• Task details:
Leave out the pictures and print the rest of the entries exactly as they stand.

___ Exercise input ___

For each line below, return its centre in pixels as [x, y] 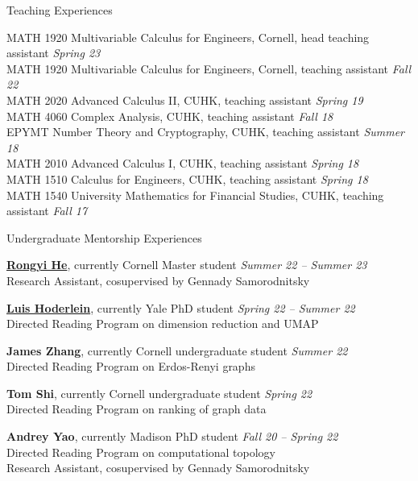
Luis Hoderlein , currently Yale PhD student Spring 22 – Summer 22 [181, 307]
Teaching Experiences [60, 10]
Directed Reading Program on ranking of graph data [137, 409]
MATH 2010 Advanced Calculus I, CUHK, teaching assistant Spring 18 [183, 163]
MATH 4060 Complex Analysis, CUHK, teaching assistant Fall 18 [170, 116]
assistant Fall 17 [47, 211]
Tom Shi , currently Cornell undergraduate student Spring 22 [159, 393]
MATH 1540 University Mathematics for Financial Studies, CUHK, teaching [195, 195]
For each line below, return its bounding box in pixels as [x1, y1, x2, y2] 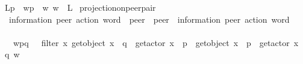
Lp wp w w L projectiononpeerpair [4, 1, 156, 13]
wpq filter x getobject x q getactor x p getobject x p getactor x [13, 36, 299, 48]
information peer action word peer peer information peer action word [8, 13, 290, 25]
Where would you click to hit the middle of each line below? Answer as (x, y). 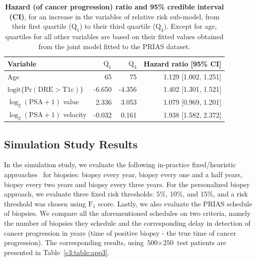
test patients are (202, 242)
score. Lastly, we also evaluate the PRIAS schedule (175, 203)
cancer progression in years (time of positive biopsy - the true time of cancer (120, 232)
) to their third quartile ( (118, 26)
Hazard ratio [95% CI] (183, 63)
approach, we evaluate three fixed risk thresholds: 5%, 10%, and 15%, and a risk (126, 194)
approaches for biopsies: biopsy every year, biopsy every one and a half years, (123, 174)
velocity (75, 114)
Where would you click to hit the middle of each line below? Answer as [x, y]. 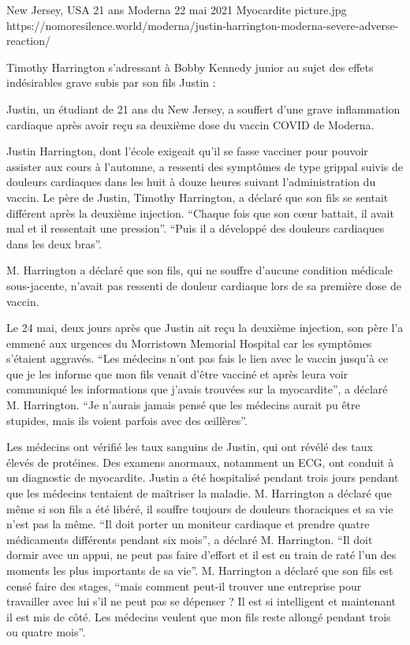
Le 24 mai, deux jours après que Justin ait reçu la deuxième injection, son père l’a [205, 328]
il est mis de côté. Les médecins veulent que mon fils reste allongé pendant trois [199, 616]
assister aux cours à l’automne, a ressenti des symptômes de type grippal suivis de [205, 166]
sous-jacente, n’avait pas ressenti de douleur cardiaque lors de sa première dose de [204, 285]
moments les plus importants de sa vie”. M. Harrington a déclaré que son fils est [200, 570]
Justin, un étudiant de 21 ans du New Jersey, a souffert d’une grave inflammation [203, 108]
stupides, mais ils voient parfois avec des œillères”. [127, 420]
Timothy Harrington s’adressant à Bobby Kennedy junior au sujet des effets [190, 67]
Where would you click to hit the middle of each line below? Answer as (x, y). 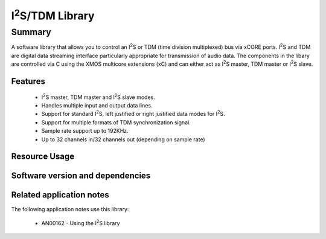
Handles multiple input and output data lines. (97, 105)
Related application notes (60, 195)
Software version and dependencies (81, 176)
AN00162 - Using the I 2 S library (81, 222)
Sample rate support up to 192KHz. (85, 131)
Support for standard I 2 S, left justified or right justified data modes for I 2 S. (133, 113)
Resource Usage (43, 157)
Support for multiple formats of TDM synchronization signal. (116, 122)
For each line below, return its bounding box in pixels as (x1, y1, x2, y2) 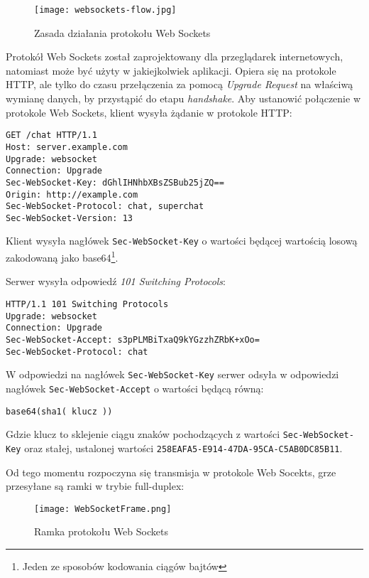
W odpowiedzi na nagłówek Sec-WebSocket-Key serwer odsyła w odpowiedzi (6, 367, 339, 382)
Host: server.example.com (6, 141, 128, 152)
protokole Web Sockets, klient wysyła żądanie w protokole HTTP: (6, 105, 292, 119)
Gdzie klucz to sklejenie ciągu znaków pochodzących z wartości (6, 427, 280, 441)
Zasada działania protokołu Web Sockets (34, 25, 211, 40)
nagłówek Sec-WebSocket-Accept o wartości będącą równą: (6, 380, 264, 395)
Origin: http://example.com (6, 189, 138, 200)
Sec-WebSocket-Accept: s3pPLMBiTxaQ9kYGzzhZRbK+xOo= (6, 334, 260, 345)
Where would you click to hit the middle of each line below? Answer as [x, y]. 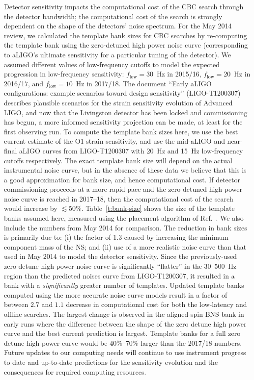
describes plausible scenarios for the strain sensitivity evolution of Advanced [118, 102]
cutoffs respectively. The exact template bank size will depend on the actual [118, 160]
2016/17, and [24, 83]
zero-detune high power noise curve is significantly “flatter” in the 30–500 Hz [120, 266]
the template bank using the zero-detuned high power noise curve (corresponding [126, 45]
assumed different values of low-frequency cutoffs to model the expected [112, 64]
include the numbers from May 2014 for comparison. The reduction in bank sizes [126, 227]
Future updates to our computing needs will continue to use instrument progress [125, 352]

___

• Response below:
For each line below, return its centre in pixels as [x, y] 
Luis Hoderlein , currently Yale PhD student Spring 22 – Summer 22 [181, 307]
Teaching Experiences [60, 10]
Directed Reading Program on ranking of graph data [137, 409]
MATH 2010 Advanced Calculus I, CUHK, teaching assistant Spring 18 [183, 163]
MATH 4060 Complex Analysis, CUHK, teaching assistant Fall 18 [170, 116]
assistant Fall 17 [47, 211]
Tom Shi , currently Cornell undergraduate student Spring 22 [159, 393]
MATH 1540 University Mathematics for Financial Studies, CUHK, teaching [195, 195]
For each line below, return its bounding box in pixels as [x1, y1, x2, y2] 
Lp wp w w L projectiononpeerpair [4, 1, 156, 13]
wpq filter x getobject x q getactor x p getobject x p getactor x [13, 36, 299, 48]
information peer action word peer peer information peer action word [8, 13, 290, 25]
Where would you click to hit the middle of each line below? Answer as (x, y). 
test patients are (202, 242)
score. Lastly, we also evaluate the PRIAS schedule (175, 203)
cancer progression in years (time of positive biopsy - the true time of cancer (120, 232)
) to their third quartile ( (118, 26)
Hazard ratio [95% CI] (183, 63)
approach, we evaluate three fixed risk thresholds: 5%, 10%, and 15%, and a risk (126, 194)
approaches for biopsies: biopsy every year, biopsy every one and a half years, (123, 174)
velocity (75, 114)
Where would you click to hit the middle of each line below? Answer as [x, y]. 
Le 24 mai, deux jours après que Justin ait reçu la deuxième injection, son père l’a [205, 328]
il est mis de côté. Les médecins veulent que mon fils reste allongé pendant trois [199, 616]
assister aux cours à l’automne, a ressenti des symptômes de type grippal suivis de [205, 166]
sous-jacente, n’avait pas ressenti de douleur cardiaque lors de sa première dose de [204, 285]
moments les plus importants de sa vie”. M. Harrington a déclaré que son fils est [200, 570]
Justin, un étudiant de 21 ans du New Jersey, a souffert d’une grave inflammation [203, 108]
stupides, mais ils voient parfois avec des œillères”. [127, 420]
Timothy Harrington s’adressant à Bobby Kennedy junior au sujet des effets [190, 67]
Where would you click to hit the middle of each line below? Answer as (x, y). 
Handles multiple input and output data lines. (97, 105)
Related application notes (60, 195)
Software version and dependencies (81, 176)
AN00162 - Using the I 2 S library (81, 222)
Sample rate support up to 192KHz. (85, 131)
Support for standard I 2 S, left justified or right justified data modes for I 2 S. (133, 113)
Resource Usage (43, 157)
Support for multiple formats of TDM synchronization signal. (116, 122)
For each line below, return its bounding box in pixels as (x1, y1, x2, y2) 
W odpowiedzi na nagłówek Sec-WebSocket-Key serwer odsyła w odpowiedzi (6, 367, 339, 382)
Host: server.example.com (6, 141, 128, 152)
protokole Web Sockets, klient wysyła żądanie w protokole HTTP: (6, 105, 292, 119)
Gdzie klucz to sklejenie ciągu znaków pochodzących z wartości (6, 427, 280, 441)
Zasada działania protokołu Web Sockets (34, 25, 211, 40)
nagłówek Sec-WebSocket-Accept o wartości będącą równą: (6, 380, 264, 395)
Origin: http://example.com (6, 189, 138, 200)
Sec-WebSocket-Accept: s3pPLMBiTxaQ9kYGzzhZRbK+xOo= (6, 334, 260, 345)
Where would you click to hit the middle of each line below? Answer as [x, y]. 
describes plausible scenarios for the strain sensitivity evolution of Advanced [118, 102]
cutoffs respectively. The exact template bank size will depend on the actual [118, 160]
2016/17, and [24, 83]
zero-detune high power noise curve is significantly “flatter” in the 30–500 Hz [120, 266]
the template bank using the zero-detuned high power noise curve (corresponding [126, 45]
assumed different values of low-frequency cutoffs to model the expected [112, 64]
include the numbers from May 2014 for comparison. The reduction in bank sizes [126, 227]
Future updates to our computing needs will continue to use instrument progress [125, 352]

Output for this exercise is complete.